As investors fled equities, the Dow Jones industrial average tumbled 666 points — the largest point decline for the index since the Great Recession.
One hour after the Labor Dept. on Friday morning reported a better-than-expected 200,000 jobs were created in January — all but ensuring a robust Federal Reserve attack on interest rates — investors opened the Dow down 125 points, and it went south from there.
“We all know that many bull markets have ended by the Federal Reserve as they raise the rates to the point of slowing the economy down perhaps too much,” Quincy Krosby, chief market strategist at Prudential Financial, told The Post.
“It’s come on quickly and it caught the market off guard,” Krosby said.
The Dow sell-off brought it below the 26,000 plateau — to 25,520.96 — the biggest points drop since Dec. 1, 2008.
The 2.5 percent drop, on a percentage basis, was the biggest since the day after the UK voted to exit the European Union — an event that sent markets into a free-fall the world over.
The Friday sell-off put the Dow on pace for its worst week in more than two years.
Even amid the fire and brimstone, some Wall Street stalwarts shrugged off the decline as no big deal.
“Stay the course,” said Greg McBride, chief financial analyst at Bankrate.com. “Markets go up and down, not just up. But they go up a lot more than they go down, so hang in there and consider buying more.”
The Dow had increased more than 7 percent so far this year, to a peak of 26,616 last week — one of the best starts even to a year.
The pullback only brings the index back to the level of Jan. 10, Bankrate.com spokesman Ted Rossman noted.
“That’s right, all we’ve done is unwind three weeks’ worth of gains,” he added.
The strong January jobs report — which included news that wages have grown by 2.9 percent over the past year, the biggest rise in four years — sparked a cascade of panic-selling.
Bond investors sold off government debt, on fears that the Fed may have to raise rates four times this year — one more time than the central bank has forecast, Krosby said.
Earlier this week, the Fed had hinted that it would likely raise rates for the first time this year in March. The central bank tends to shy away from specific guidance to the markets.
The yield on the 10-year bond, which moves in the opposite direction of price, rose as high as 2.85 — which it hadn’t seen since 2014, an ominous sign that investors expect the US economy to inflate.

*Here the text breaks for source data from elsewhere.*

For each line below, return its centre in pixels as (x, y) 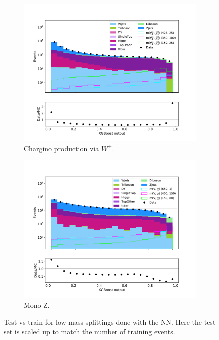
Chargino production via (62, 148)
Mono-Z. (37, 305)
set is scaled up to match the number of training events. (90, 332)
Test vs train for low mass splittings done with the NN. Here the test (110, 322)
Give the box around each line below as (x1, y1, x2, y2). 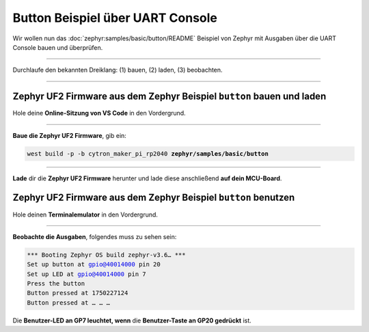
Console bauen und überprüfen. (12, 43, 103, 51)
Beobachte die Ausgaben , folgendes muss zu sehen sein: (12, 232, 177, 240)
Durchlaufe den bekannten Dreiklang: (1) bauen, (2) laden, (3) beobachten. (12, 66, 223, 74)
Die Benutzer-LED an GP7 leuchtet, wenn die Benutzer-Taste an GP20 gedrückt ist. (12, 316, 252, 324)
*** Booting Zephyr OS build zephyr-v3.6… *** (27, 251, 186, 259)
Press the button (27, 280, 85, 288)
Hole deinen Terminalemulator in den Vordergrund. (12, 210, 159, 219)
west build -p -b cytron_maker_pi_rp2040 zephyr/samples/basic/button (27, 150, 269, 157)
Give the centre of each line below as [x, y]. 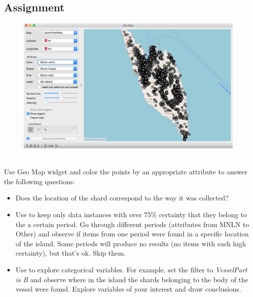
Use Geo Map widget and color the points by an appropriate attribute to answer [126, 172]
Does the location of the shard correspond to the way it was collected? [122, 198]
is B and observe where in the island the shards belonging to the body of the [132, 279]
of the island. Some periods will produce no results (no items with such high [131, 243]
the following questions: [39, 181]
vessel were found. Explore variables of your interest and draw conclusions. [128, 289]
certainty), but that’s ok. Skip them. [71, 253]
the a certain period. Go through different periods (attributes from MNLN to [132, 224]
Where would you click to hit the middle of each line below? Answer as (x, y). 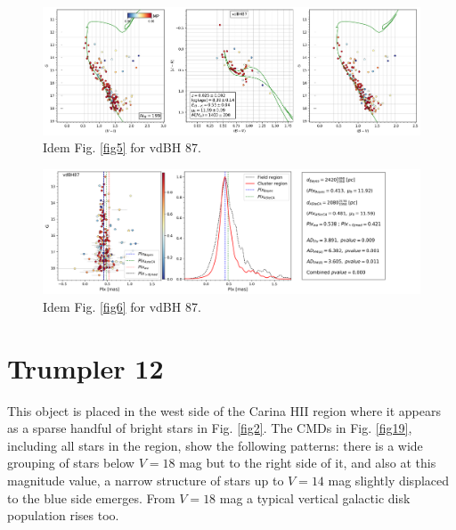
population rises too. (63, 515)
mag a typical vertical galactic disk (315, 497)
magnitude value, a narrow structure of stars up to (146, 481)
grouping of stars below (71, 463)
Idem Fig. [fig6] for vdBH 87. (122, 306)
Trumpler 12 (85, 367)
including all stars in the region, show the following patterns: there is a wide (215, 445)
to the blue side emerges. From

Practically, that means that it’s going to get more expensive to borrow money for both businesses and individuals who want to buy a house, car, or put a vacation on a credit card.
“Mortgage rates have already moved higher,” Krosby said. “The cost of money in essence goes up.”
The S&P 500, a broader index of stocks, fell 2.12 percent, to 2,762.13. The Nasdaq composite dropped 1.96 percent, to 7,240.95.